Multi Rev Trans
Degenerate reverse translation of a protein alignment with codon frequency chart

FASTA or GDE format. All sequences must be pre-aligned (equal length including gaps). Input limit: 20,000,000 characters.

GCG format with a ".." header marker. Default is E. coli (all coding sequences in GenBank). Replace with any organism's table from the Codon Usage Database.

💡 Quick Summary

Multi Rev Trans accepts a protein alignment and a GCG-format codon usage table, then produces a degenerate DNA consensus sequence plus a per-column nucleotide frequency chart. Use it to identify regions of low nucleotide degeneracy when designing degenerate PCR primers for unsequenced coding regions.

📋 How to Use
  1. Paste a protein alignment in FASTA or GDE format into the top textarea. All sequences must be pre-aligned (equal length including gap characters). Input limit: 20,000,000 characters.
  2. Review or replace the codon usage table. The default is the standard E. coli GCG-format table. You can paste any GCG-format table from the Codon Usage Database.
  3. Click Run. The tool outputs: (1) the FASTA consensus sequence and (2) a bar chart for each alignment column showing nucleotide frequencies at each of the three codon positions.
  4. Use Copy to copy the full output to your clipboard.
  5. Click Load Example to try with three aligned signal peptide sequences.
🧮 Formulas & Logic
Gap contribution
A gap character (− or .) contributes 0.25 to each base frequency at each codon position
Base frequency
Sum of codon-usage fractions across all sequences at that column, divided by number of sequences
Consensus base
IUPAC degenerate code from the set of bases with frequency > 0 at that position
Bar scale
Bar length = round( base_fraction × 98 ) characters out of 98 maximum
📊 Result Interpretation
Consensus FASTA

A single degenerate DNA sequence encoding all aligned amino acids. IUPAC codes (R, Y, S, W, K, M, B, D, H, V, N) represent positions where multiple bases are possible.

Column bar chart

For each alignment column, three sections (first, second, third codon position) each show four bars (G, A, T, C). A single long bar means that base dominates — low degeneracy, good for primer design.

Bar labels

g = guanine (lowercase), a = adenine (lowercase), T = thymine (uppercase), C = cytosine (uppercase).

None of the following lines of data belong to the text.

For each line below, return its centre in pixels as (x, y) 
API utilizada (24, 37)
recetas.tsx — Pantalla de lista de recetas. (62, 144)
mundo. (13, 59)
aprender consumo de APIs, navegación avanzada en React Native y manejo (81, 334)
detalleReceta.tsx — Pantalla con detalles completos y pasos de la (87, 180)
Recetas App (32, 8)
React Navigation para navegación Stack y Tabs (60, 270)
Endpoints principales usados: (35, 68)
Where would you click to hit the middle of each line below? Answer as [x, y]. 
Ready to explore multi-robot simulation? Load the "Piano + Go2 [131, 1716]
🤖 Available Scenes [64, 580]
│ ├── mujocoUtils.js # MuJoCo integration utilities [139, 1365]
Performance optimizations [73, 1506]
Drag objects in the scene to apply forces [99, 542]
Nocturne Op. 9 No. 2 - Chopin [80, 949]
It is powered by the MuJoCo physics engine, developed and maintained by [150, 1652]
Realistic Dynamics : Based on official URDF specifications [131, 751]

Each bar is followed by the fraction (0.00–1.00).

Fraction value

The proportion of codons in the table that use that base at this codon position, weighted by all sequences in the alignment.

🔬 Applications
  • Designing degenerate PCR primers to clone an unsequenced ortholog from a related species
  • Visualising which codon positions are most variable across a protein family alignment
  • Identifying conserved codon positions that would allow a minimal-degeneracy primer
  • Generating a codon-usage-weighted reverse-translated DNA sequence for synthetic gene design
⚠️ Common Mistakes & Warnings
Sequences must be pre-aligned and equal length

This tool does not perform alignment. Paste sequences that are already aligned (all the same length including gap characters).

Codon table must be in GCG format with a ".." header marker

The tool strips everything before the ".." marker and then parses AmAcid / Codon / Number / /1000 / Fraction columns. Tables from the Codon Usage Database (kazusa.or.jp) are in this format.

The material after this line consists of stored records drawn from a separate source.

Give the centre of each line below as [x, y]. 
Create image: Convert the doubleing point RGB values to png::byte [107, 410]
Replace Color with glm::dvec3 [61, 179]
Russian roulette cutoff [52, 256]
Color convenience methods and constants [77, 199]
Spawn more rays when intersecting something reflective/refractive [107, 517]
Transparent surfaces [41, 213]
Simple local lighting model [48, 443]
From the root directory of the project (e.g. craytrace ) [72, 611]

Fractions are recalculated from /1000 values

Some entries in the Codon Usage Database list fraction as 0. The tool automatically recalculates fractions from the /1000 column to fix this.

❓ Frequently Asked Questions

What does the consensus sequence represent?
Each triplet in the consensus encodes the amino acid at the corresponding alignment column, using the IUPAC degenerate base code that covers all bases with non-zero frequency at that codon position. For example if the first base is always G or A, the consensus shows R. The full sequence therefore represents the minimal degenerate DNA oligomer that could encode any of the aligned proteins.
How do gap columns affect the result?
A gap (− or .) at a column adds 0.25 to each of the four base frequencies for all three codon positions. This reflects total uncertainty about the nucleotide — a gap is treated as an equally probable unknown base.
Where can I get a codon usage table?
The Codon Usage Database at kazusa.or.jp provides GCG-format tables for thousands of organisms. Search for your organism of interest and copy the GCG table into the codon table field.
What does a single-base bar mean?
If one bar spans the full width (fraction ≈ 1.00) and the other three are zero, all codons for every amino acid at that column position start (or end) with the same nucleotide — there is zero degeneracy at that codon position. That position in a primer will be a perfect match to any sequence in the alignment.